In my experience, the governing issue in asylum cases rarely involves subjective fear of persecution. In most asylum cases a subjective fear of punishment or harm is genuine, even if it is sometimes irrational. The most common challenge for asylum applicants is to establish a reasonable fear of persecution.
Rosaura Aurora Sanchez-Amador, et al v. Garland (April 11, 2022) No. 20-60367 is governed by the more typical issue of proving the reasonable fear component of “well-founded fear.”

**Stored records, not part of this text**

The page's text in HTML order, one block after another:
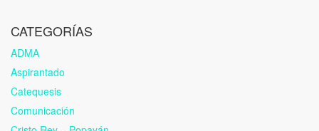
CATEGORÍAS
ADMA
Aspirantado
Catequesis
Comunicación
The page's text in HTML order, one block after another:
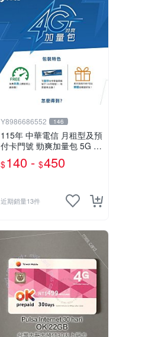
Y8986686552 146
115年 中華電信 月租型及預
付卡門號 勁爽加量包 5G 7
G 9G 30天無線上網
$140 - $450
近期銷量13件
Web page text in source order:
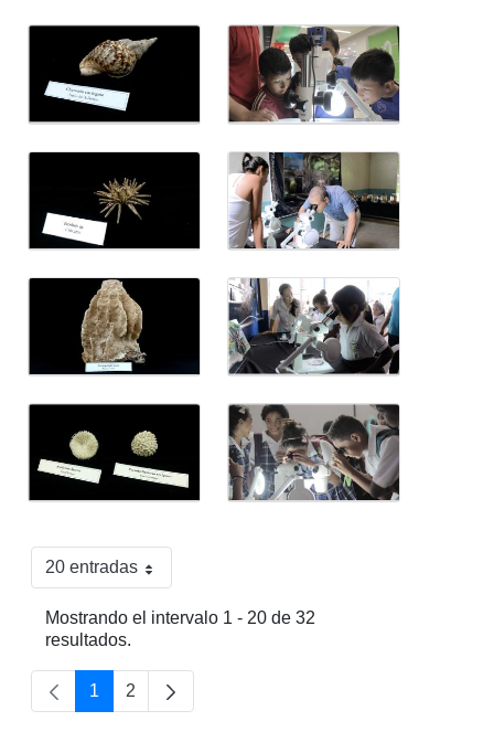
20 entradasPor página
Mostrando el intervalo 1 - 20 de 32
resultados.
Página
1 Página
2
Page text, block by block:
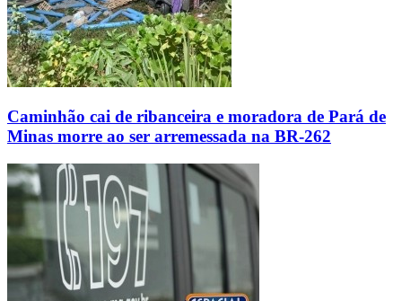
Caminhão cai de ribanceira e moradora de Pará de
Minas morre ao ser arremessada na BR-262
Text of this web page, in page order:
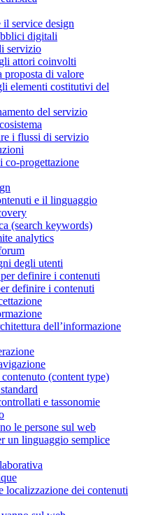
il service design
digitali
servizio
attori coinvolti
proposta di valore
elementi costitutivi del
del servizio
i flussi di servizio
co-progettazione
e il linguaggio
(search keywords)
analytics
degli utenti
definire i contenuti
definire i contenuti
dell’informazione
(content type)
e tassonomie
le persone sul web
un linguaggio semplice
localizzazione dei contenuti
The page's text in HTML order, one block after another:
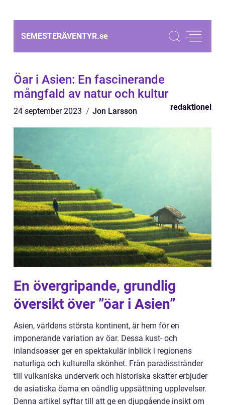
SEMESTERÄVENTYR.se
Öar i Asien: En fascinerande
mångfald av natur och kultur
24 september 2023 Jon Larsson redaktionel
En övergripande, grundlig
översikt över ”öar i Asien”
Asien, världens största kontinent, är hem för en
imponerande variation av öar. Dessa kust- och
inlandsoaser ger en spektakulär inblick i regionens
naturliga och kulturella skönhet. Från paradisstränder
till vulkaniska underverk och historiska skatter erbjuder
de asiatiska öarna en oändlig uppsättning upplevelser.
Denna artikel syftar till att ge en djupgående insikt om
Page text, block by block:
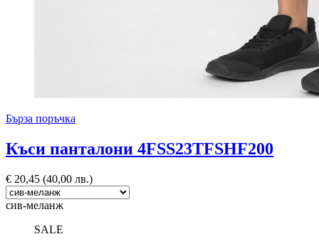
Бърза поръчка
Къси панталони 4FSS23TFSHF200
€ 20,45 (40,00 лв.)
сив-меланж
SALE
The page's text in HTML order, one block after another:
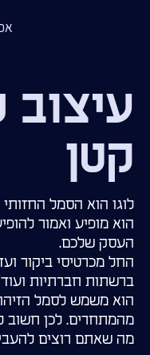
עיצוב
קטן
לוגו הוא הסמל
הוא מופיע ואמור
העסק שלכם.
החל מכרטיסי ביקור
ברשתות חברתיות
הוא משמש לסמל
מהמתחרים. לכן חשוב
מה שאתם רוצים
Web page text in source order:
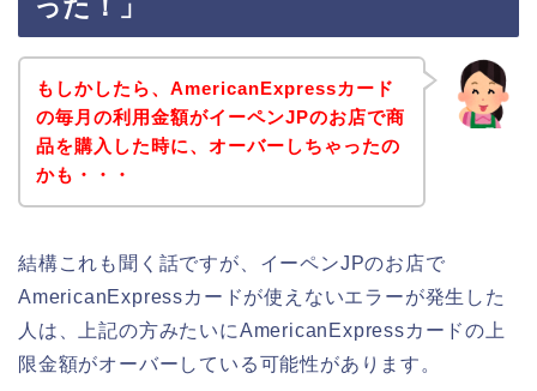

The dual components of well-founded fear are not the only complexities that characterize asylum cases. Proof of necessary facts that will support a reasonable fear of persecution varies according to the nature of the persecution claim.
In any asylum claim, six conditions must be present to objectively establish the reasonable fear component of well-founded fear:
- The asylum applicant must possess a belief or characteristic connected to one of the five statutory grounds in the definition of refugee under section 101(a)(42)(A) of the Act (i.e. race, religion, nationality, membership in a particular social group or political opinion);
- the asylum applicant must have been targeted for sufficiently egregious punishment or harm based on that belief or characteristic;
- the persecutor must be aware or could become aware that the asylum applicant possesses that belief or characteristic or is a member of a group defined by that belief or characteristic;
- the persecutor must have the capability to punish or harm the asylum applicant;
- the persecutor must have the inclination to punish or harm the asylum applicant; AND
- internal relocation within the country from which the asylum applicant is seeking asylum status to avoid the risk of persecution is not reasonable.
For example, when the alleged persecutor is the government proving that internal relocation to avoid the risk of persecution is not reasonable is likely to be easier.
If the alleged persecutor is a private actor or organization, in addition to proving that internal relocation to avoid the risk of persecution is not reasonable, the asylum applicant must prove that the government in the asylum applicant’s country of nationality (or if stateless, in the last country of habitual residence) is unable or unwilling to control the alleged persecutor.
In the Fifth Circuit Court of Appeal, “unable” and “complete helplessness” are interchangeable terms. Shehu v. Gonzales, 443 F.3d 435, at 437 (5th Cir. 2006) (government must condone persecution or “demonstrate complete helplessness”). This is the view taken by former Attorney General Sessions in Matter of A-B-, 27 I&N Dec. 316 (A.G. 2018) (now known as “A-B- I”), and Acting Attorney General Rosen in Matter of A-B-, 28 I&N Dec. 199 (A.G. 2021) (now known as “A-B- II”).
Although Attorney General Garland vacated both previous A-B- decisions, the Fifth Circuit Court of Appeal has agreed with the reasoning of Attorney General Sessions and Acting Attorney General Rosen. Therefore, the rationale of Matter of A-B- I and A-B- II is the law in the Fifth Circuit Court of Appeal. See Gonzales-Veliz v. Barr, 938 F.3d 219 (5th Cir. 2019); Gleidy Yessenia Jaco; Cristofer Alejandro Portillo Jaco v. Garland, at 10 (5th Cir. October 27, 2021) No. 20-60081.
For immigration practitioners and their clients, asylum litigation might seem like spelunking with a good chance of becoming stuck.